Denied Mate by Roxie Ray

10

Cal

The room wobbled in the dark and my alarm clock floated out of focus. I made out something like 4:13 and groaned in frustration. I’d passed out barely an hour earlier, and I had no idea why I’d woken up while I was still wildly drunk. With a pillow over my face, I rolled over and tried to slip back into oblivion. Haunted, all I could think about was Liv. My stomach tightened and my wolf whined, worried she was in trouble. Ugh, whatever, she was fine. She was home safe and guarded by her asshole brother. I growled at my wolf and he growled right back.

Unable to shake the feeling something was wrong, I ceded to my wolf. If he wanted so damn badly to be awake, then he could do the thinking for us. I didn’t have her number, and I sure as shit wasn’t going to slink over to her apartment with my tail between my legs and some line about checking in on her. Please. I wasn’t so pathetic.

Surrendering to being both drunk and awake, I lay on my back in bed, in the same bedroom I’d had since we’d moved to Westend, and stared at the glowing stars stuck to my ceiling. Working within the smaller surface area of my cramped new room, I’d replicated the pattern Liv and I had first made with the glowing stickers when we’d decorated my bedroom in Central Bridgehaven. Liv had stuck Saturn in the middle of the galaxy because it was her favorite. I’d wedged a bright blue Venus beside it, secretly hoping the Goddess of Love would keep the two of us as close together. I was clearly no witch—the attempt at magic sure hadn’t worked.

After a few hours of checkered sleep littered with dreams and bad memories, I dragged my corpse out of bed and hit the shower. Our small bathroom smelled like Ma’s beauty products and fancy soaps. I cranked the hot water and stuck my face in the spray, desperate to wash away some of the self-pity I was sinking into. It soothed my headache but did nothing for the ache in my chest, and didn’t stop my wolf whining. So I got dressed, grabbed my bus pass, and headed out to give love to someone who I knew would accept it.

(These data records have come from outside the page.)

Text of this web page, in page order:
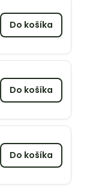
Do košíka
Do košíka
Do košíka
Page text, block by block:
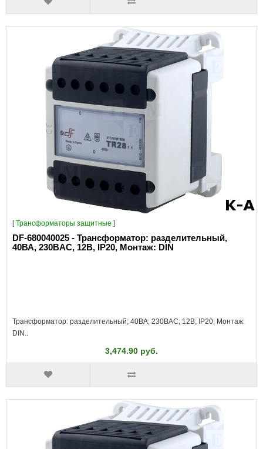
[Трансформаторы защитные ]
DF-680040025 - Трансформатор: разделительный,
40ВА, 230ВAC, 12В, IP20, Монтаж: DIN
Трансформатор: разделительный; 40ВА; 230ВAC; 12В; IP20; Монтаж:
DIN..
3,474.90 руб.
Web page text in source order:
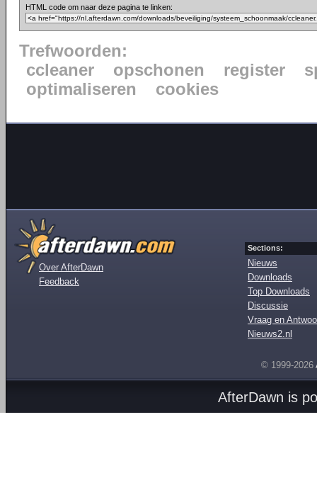
HTML code om naar deze pagina te linken:
Trefwoorden:
ccleaner
opschonen register
optimaliseren
cookies
Over AfterDawn
Feedback
Sections:
Nieuws
Downloads
Top Downloads
Discussie
Vraag en
Nieuws2.nl
© 1999-2026
AfterDawn is
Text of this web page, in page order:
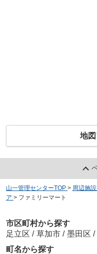
地図
山一管理センターTOP > 周辺施
ア > ファミリーマート
市区町村から探す
足立区 / 草加市 / 墨田区 /
町名から探す
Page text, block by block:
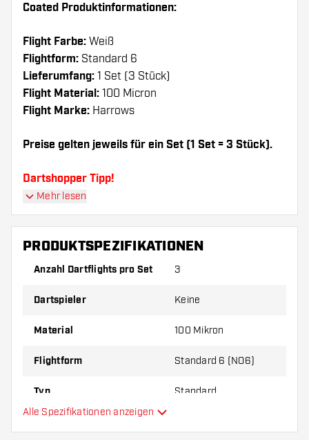
Coated Produktinformationen:
Flight Farbe: Weiß
Flightform: Standard 6
Lieferumfang: 1 Set (3 Stück)
Flight Material: 100 Micron
Flight Marke: Harrows
Preise gelten jeweils für ein Set (1 Set = 3 Stück).
Dartshopper Tipp!
Sorgen Sie für genügend Ersatz Flights und
abnutzen oder brechen.
Material oder eine andere Dicke der Flights aus,
um herauszufinden, welche Variante am besten
Mehr lesen
PRODUKTSPEZIFIKATIONEN
Anzahl Dartflights pro Set 3
Dartspieler Keine
Material 100 Mikron
Flightform Standard 6 (NO6)
Typ Standard
Alle Spezifikationen anzeigen
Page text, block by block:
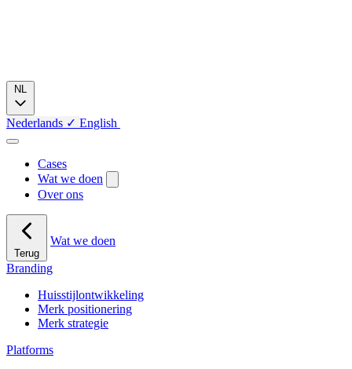
NL
Nederlands ✓ English
Cases
Wat we doen
Over ons
Terug
Wat we doen
Branding
Huisstijlontwikkeling
Merk positionering
Merk strategie
Platforms
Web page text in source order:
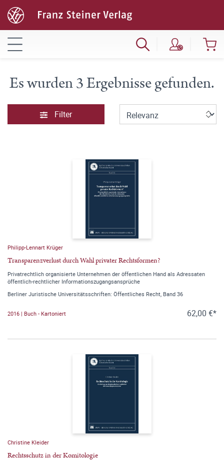
Es wurden 3 Ergebnisse gefunden.
Filter
Philipp-Lennart Krüger
Transparenzverlust durch Wahl privater Rechtsformen?
Privatrechtlich organisierte Unternehmen der öffentlichen Hand als Adressaten
öffentlich-rechtlicher Informationszugangsansprüche
Berliner Juristische Universitätsschriften: Öffentliches Recht, Band 36
2016 | Buch - Kartoniert 62,00 €*
Christine Kleider
Rechtsschutz in der Komitologie
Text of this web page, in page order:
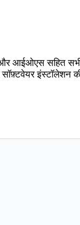
आईओएस सहित सभी
इंस्टॉलेशन
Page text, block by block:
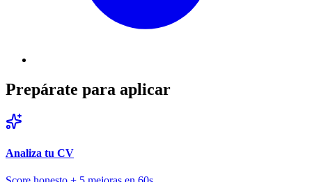
Prepárate para aplicar
Analiza tu CV
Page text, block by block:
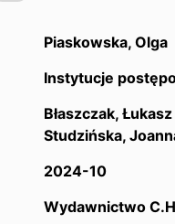
Piaskowska, Olga
Instytucje
Błaszczak, Łukasz
Studzińska,
2024-10
Wydawnictwo
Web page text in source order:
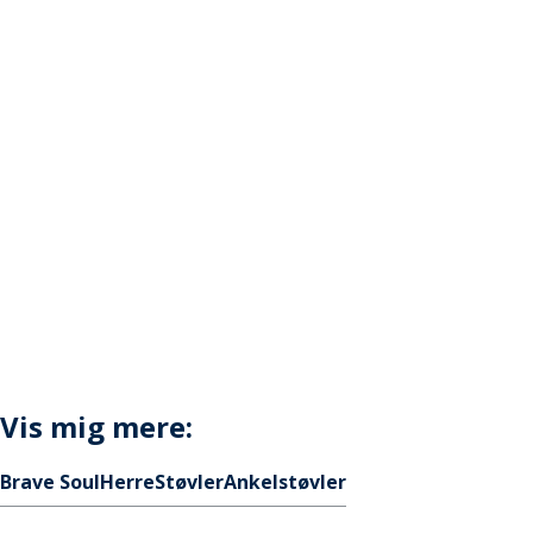
Vis mig mere:
Brave SoulHerreStøvlerAnkelstøvler
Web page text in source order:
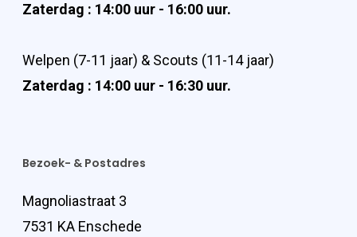
Zaterdag : 14:00 uur - 16:00 uur.
Welpen (7-11 jaar) & Scouts (11-14 jaar)
Zaterdag : 14:00 uur - 16:30 uur.
Bezoek- & Postadres
Magnoliastraat 3
7531 KA Enschede
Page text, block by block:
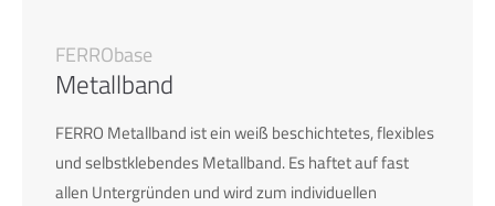
FERRObase
Metallband
FERRO Metallband ist ein weiß beschichtetes, flexibles
und selbstklebendes Metallband. Es haftet auf fast
allen Untergründen und wird zum individuellen
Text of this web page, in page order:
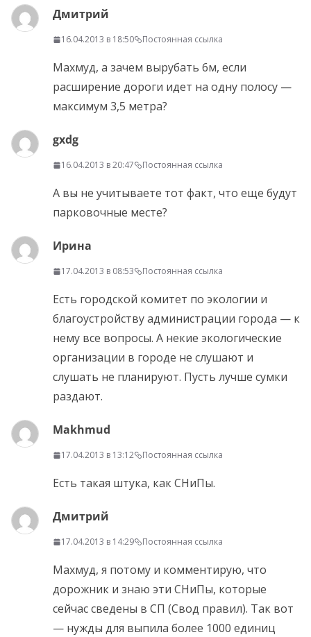
Дмитрий
16.04.2013 в 18:50 Постоянная ссылка
Махмуд, а зачем вырубать 6м, если
расширение дороги идет на одну полосу —
максимум 3,5 метра?
gxdg
16.04.2013 в 20:47 Постоянная ссылка
А вы не учитываете тот факт, что еще будут
парковочные месте?
Ирина
17.04.2013 в 08:53 Постоянная ссылка
Есть городской комитет по экологии и
благоустройству администрации города — к
нему все вопросы. А некие экологические
организации в городе не слушают и
слушать не планируют. Пусть лучше сумки
раздают.
Makhmud
17.04.2013 в 13:12 Постоянная ссылка
Есть такая штука, как СНиПы.
Дмитрий
17.04.2013 в 14:29 Постоянная ссылка
Махмуд, я потому и комментирую, что
дорожник и знаю эти СНиПы, которые
сейчас сведены в СП (Свод правил). Так вот
— нужды для выпила более 1000 единиц
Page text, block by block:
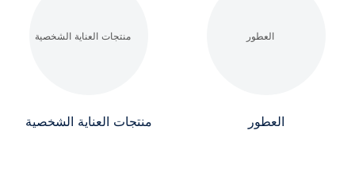
العطور منتجات العناية الشخصية
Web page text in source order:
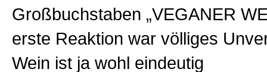
Großbuchstaben „VEGANER
erste Reaktion war völliges
Wein ist ja wohl eindeutig
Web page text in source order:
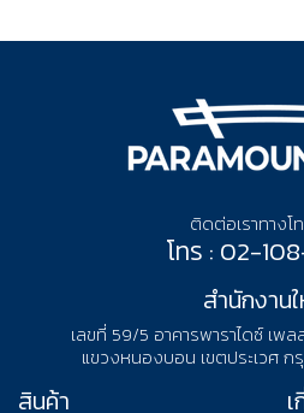
ติดต่อเราทาง
โทร : 02-
สำนักงาน
เลขที่ 59/5 อาคารพาราไดซ์ เ
แขวงหนองบอน เขตประเวศ
สินค้า
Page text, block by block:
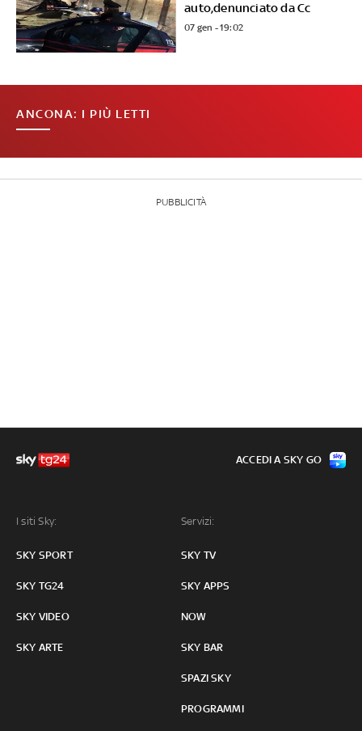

Ma’s doctors were huddled outside her room and stepped apart when they saw me coming down the corridor. I almost stumbled from fear something had gone wrong. I couldn’t face losing her, not after the night I’d just had.

“Hey. What’s going on?” I sounded harsh, but I wasn’t messing around.

“Good news.” Dr. Francis, the head of surgery or whatever, managed a smile through his usually dour expression. “Ms. Meyers is doing well.”

Thank fuck. “How well? Like, can I get her out of here?”

A specialist I’d never actually been introduced to stepped in. “Ah, no. We’ll need to closely monitor her.”

“So… It’s looking good right now, but it could be temporary?” I glanced between them, trying to read the situation for what it was. They never gave it to me straight. Probably assumed I was an uneducated Westend drop-out which, okay, maybe I was, but I could understand at least some of the nuances of a health emergency and I could handle bad news. Also, I had the internet. I could fucking look things up if I had to.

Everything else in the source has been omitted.